**Your task**
Copy exactly, no pictures: every line from the one that contains "To say that" through the end of the entries below.

**Extracted data**
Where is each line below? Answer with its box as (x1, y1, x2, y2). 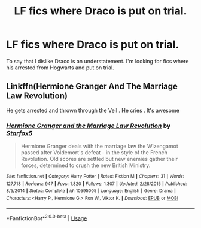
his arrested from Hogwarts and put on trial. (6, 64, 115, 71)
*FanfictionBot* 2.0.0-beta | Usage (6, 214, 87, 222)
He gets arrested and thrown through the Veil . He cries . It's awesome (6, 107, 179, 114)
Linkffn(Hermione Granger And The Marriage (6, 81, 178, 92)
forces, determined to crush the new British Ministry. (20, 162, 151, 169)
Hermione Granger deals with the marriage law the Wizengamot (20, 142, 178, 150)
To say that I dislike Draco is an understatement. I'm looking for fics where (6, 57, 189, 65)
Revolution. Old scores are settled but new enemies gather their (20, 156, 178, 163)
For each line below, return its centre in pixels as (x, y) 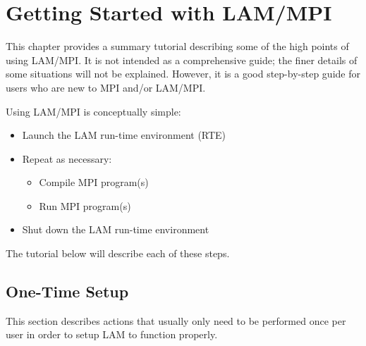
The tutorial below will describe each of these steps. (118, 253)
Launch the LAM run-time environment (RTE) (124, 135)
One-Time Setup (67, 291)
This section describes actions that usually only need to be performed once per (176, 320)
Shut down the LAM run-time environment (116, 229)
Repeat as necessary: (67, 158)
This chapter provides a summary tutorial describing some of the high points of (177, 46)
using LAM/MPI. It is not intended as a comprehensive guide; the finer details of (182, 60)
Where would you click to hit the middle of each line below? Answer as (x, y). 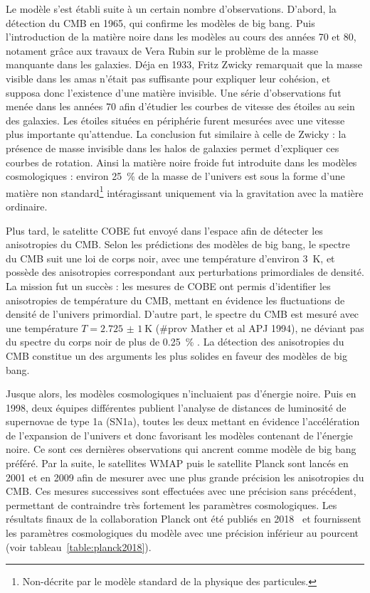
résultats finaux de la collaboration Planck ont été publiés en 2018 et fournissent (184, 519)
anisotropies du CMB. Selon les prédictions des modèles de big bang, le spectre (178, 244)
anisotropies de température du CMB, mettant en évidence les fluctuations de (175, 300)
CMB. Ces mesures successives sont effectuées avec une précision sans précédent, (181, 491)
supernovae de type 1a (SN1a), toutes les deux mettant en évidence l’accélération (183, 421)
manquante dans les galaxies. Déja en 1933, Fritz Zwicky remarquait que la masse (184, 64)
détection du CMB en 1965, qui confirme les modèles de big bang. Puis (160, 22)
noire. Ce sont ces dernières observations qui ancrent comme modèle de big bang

**Result for this task**
To say that I dislike Draco is an understatement. I'm looking for fics where (6, 57, 189, 65)
Revolution. Old scores are settled but new enemies gather their (20, 156, 178, 163)
For each line below, return its centre in pixels as (x, y) 
The tutorial below will describe each of these steps. (118, 253)
Launch the LAM run-time environment (RTE) (124, 135)
One-Time Setup (67, 291)
This section describes actions that usually only need to be performed once per (176, 320)
Shut down the LAM run-time environment (116, 229)
Repeat as necessary: (67, 158)
This chapter provides a summary tutorial describing some of the high points of (177, 46)
using LAM/MPI. It is not intended as a comprehensive guide; the finer details of (182, 60)
Where would you click to hit the middle of each line below? Answer as (x, y). 
résultats finaux de la collaboration Planck ont été publiés en 2018 et fournissent (184, 519)
anisotropies du CMB. Selon les prédictions des modèles de big bang, le spectre (178, 244)
anisotropies de température du CMB, mettant en évidence les fluctuations de (175, 300)
CMB. Ces mesures successives sont effectuées avec une précision sans précédent, (181, 491)
supernovae de type 1a (SN1a), toutes les deux mettant en évidence l’accélération (183, 421)
manquante dans les galaxies. Déja en 1933, Fritz Zwicky remarquait que la masse (184, 64)
détection du CMB en 1965, qui confirme les modèles de big bang. Puis (160, 22)
noire. Ce sont ces dernières observations qui ancrent comme modèle de big bang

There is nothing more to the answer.